There are probably other and better ways to write rmlast, but I want
to focus on the fact that darle here, for lack of a better name off
the top of my head, appears to traverse the list twice. Once to get
the element, and once to remove it to produce a new list. This seems
bad. Especially for large data structures, I don't want to be
traversing twice to do what ought to be one operation. To fix it, I
might be tempted to write something like:

darle' [a] = (a, [])
darle' (x:xs) = let (a, ys) = darle' xs in (a, (x:ys))

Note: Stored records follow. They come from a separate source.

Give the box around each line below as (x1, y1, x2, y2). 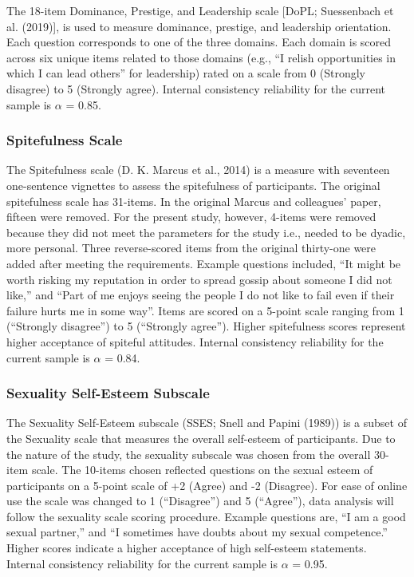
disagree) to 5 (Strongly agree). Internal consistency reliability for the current (6, 80, 386, 97)
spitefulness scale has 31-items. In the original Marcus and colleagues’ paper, (6, 192, 381, 209)
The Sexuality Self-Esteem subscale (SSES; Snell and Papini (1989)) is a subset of (6, 414, 407, 431)
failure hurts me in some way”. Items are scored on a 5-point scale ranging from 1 (6, 302, 404, 318)
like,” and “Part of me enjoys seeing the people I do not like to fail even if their (6, 287, 395, 303)
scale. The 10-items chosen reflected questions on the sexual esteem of (31, 461, 373, 478)
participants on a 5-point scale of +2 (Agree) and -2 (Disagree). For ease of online (6, 476, 408, 493)
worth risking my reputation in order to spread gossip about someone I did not (6, 271, 392, 287)
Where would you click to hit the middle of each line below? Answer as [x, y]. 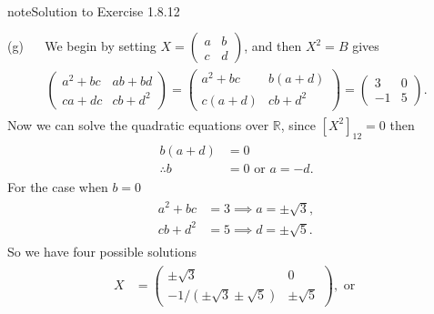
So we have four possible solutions [102, 251]
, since [298, 124]
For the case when [58, 186]
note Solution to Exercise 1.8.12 [94, 11]
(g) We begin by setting [82, 46]
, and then [273, 46]
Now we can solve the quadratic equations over [138, 124]
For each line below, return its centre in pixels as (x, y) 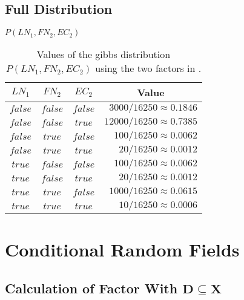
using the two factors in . (148, 68)
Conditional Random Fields (122, 249)
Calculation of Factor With (91, 288)
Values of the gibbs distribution (104, 54)
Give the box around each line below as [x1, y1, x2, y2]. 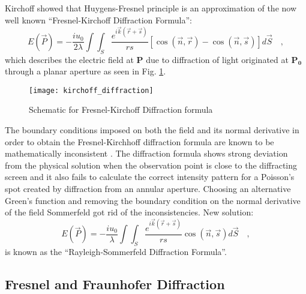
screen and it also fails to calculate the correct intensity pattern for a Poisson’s [5, 170, 295, 183]
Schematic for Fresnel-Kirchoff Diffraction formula [29, 103, 213, 116]
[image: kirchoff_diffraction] [29, 86, 154, 95]
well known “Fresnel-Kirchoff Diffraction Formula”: [5, 13, 192, 26]
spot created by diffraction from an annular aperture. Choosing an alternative [5, 182, 291, 194]
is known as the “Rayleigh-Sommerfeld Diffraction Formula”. [5, 245, 227, 258]
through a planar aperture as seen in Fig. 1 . [5, 65, 166, 77]
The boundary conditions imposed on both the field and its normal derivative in [5, 124, 299, 136]
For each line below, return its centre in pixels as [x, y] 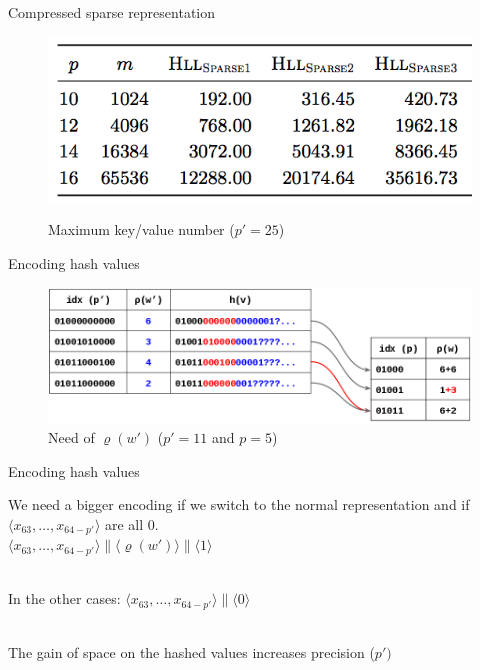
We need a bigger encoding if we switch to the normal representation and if [239, 504]
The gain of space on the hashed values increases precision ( [191, 652]
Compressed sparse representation [112, 12]
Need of [71, 437]
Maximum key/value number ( [141, 229]
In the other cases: [64, 598]
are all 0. [131, 523]
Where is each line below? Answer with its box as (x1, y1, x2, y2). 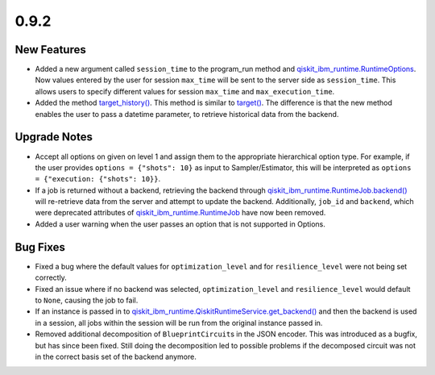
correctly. (35, 273, 68, 282)
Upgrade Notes (14, 130, 93, 144)
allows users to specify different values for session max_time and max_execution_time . (35, 86, 335, 96)
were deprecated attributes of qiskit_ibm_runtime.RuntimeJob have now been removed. (35, 208, 326, 218)
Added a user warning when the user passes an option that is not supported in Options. (35, 219, 326, 229)
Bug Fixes (14, 240, 66, 254)
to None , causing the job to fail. (35, 295, 139, 305)
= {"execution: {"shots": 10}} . (35, 174, 161, 184)
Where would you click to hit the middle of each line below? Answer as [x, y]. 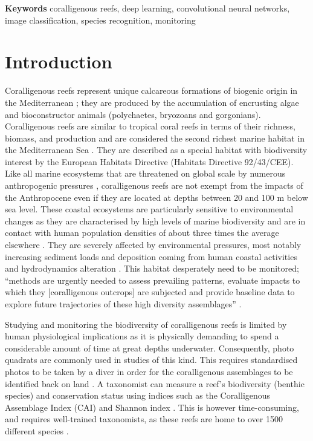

But this version has lost its elegance. It was also kind of harder to
come up with, and for more complex data structures (like the binary
search tree) the simpler expression is really desirable. Can a really
smart compiler transform/optimize the first definition into something
that traverses the data structure only once? Can GHC?

- Lucas

_______________________________________________
Haskell-Cafe mailing list
Haskell-Cafe <at> haskell.org
http://www.haskell.org/mailman/listinfo/haskell-cafe

_______________________________________________
Haskell-Cafe mailing list
Haskell-Cafe <at> haskell.org
http://www.haskell.org/mailman/listinfo/haskell-cafe
Ben | 30 Aug 22:17 2013
Picon

Re: Performance of delete-and-return-last-element

isn't this what zippers are for?

b

On Aug 30, 2013, at 1:04 PM, Clark Gaebel wrote:

> I don't think a really smart compiler can make that transformation. It looks like an exponential-time
algorithm would be required, but I can't prove that.
> 
> GHC definitely won't...
> 
> For this specific example, though, I'd probably do:
> 
> darle :: [a] -> (a, [a])
> darle xs =
>   case reverse xs of
>     []       -> error "darle: empty list"
>     (x:xs) -> (x, reverse xs)
> 
>   - Clark
> 
> 
> On Fri, Aug 30, 2013 at 2:18 PM, Lucas Paul <reilithion <at> gmail.com> wrote:
> Suppose I need to get an element from a data structure, and also
> modify the data structure. For example, I might need to get and delete
> the last element of a list:
> 
> darle xs = ((last xs), (rmlast xs)) where
>   rmlast [_] = []
>   rmlast (y:ys) = y:(rmlast ys)
> 
> There are probably other and better ways to write rmlast, but I want
> to focus on the fact that darle here, for lack of a better name off
> the top of my head, appears to traverse the list twice. Once to get
> the element, and once to remove it to produce a new list. This seems
> bad. Especially for large data structures, I don't want to be
> traversing twice to do what ought to be one operation. To fix it, I
> might be tempted to write something like:
> 
> darle' [a] = (a, [])
> darle' (x:xs) = let (a, ys) = darle' xs in (a, (x:ys))
> 
> But this version has lost its elegance. It was also kind of harder to
> come up with, and for more complex data structures (like the binary
> search tree) the simpler expression is really desirable. Can a really
> smart compiler transform/optimize the first definition into something
> that traverses the data structure only once? Can GHC?
> 
> - Lucas
> 
> _______________________________________________
> Haskell-Cafe mailing list
> Haskell-Cafe <at> haskell.org
> http://www.haskell.org/mailman/listinfo/haskell-cafe
> 
> _______________________________________________
> Haskell-Cafe mailing list
> Haskell-Cafe <at> haskell.org
> http://www.haskell.org/mailman/listinfo/haskell-cafe
Petr Pudlák | 31 Aug 14:35 2013
Picon

Re: Performance of delete-and-return-last-element

One solution would be to fold over a specific semigroup instead of a recursive function:

import Data.Semigroup import Data.Foldable (foldMap) import Data.Maybe (maybeToList) data Darle a = Darle { getInit :: [a], getLast :: a } deriving Show instance Semigroup (Darle a) where ~(Darle xs1 l1) <> ~(Darle xs2 l2) = Darle (xs1 ++ [l1] ++ xs2) l2 darle :: [a] -> Darle a darle = foldr1 (<>) . map (Darle [])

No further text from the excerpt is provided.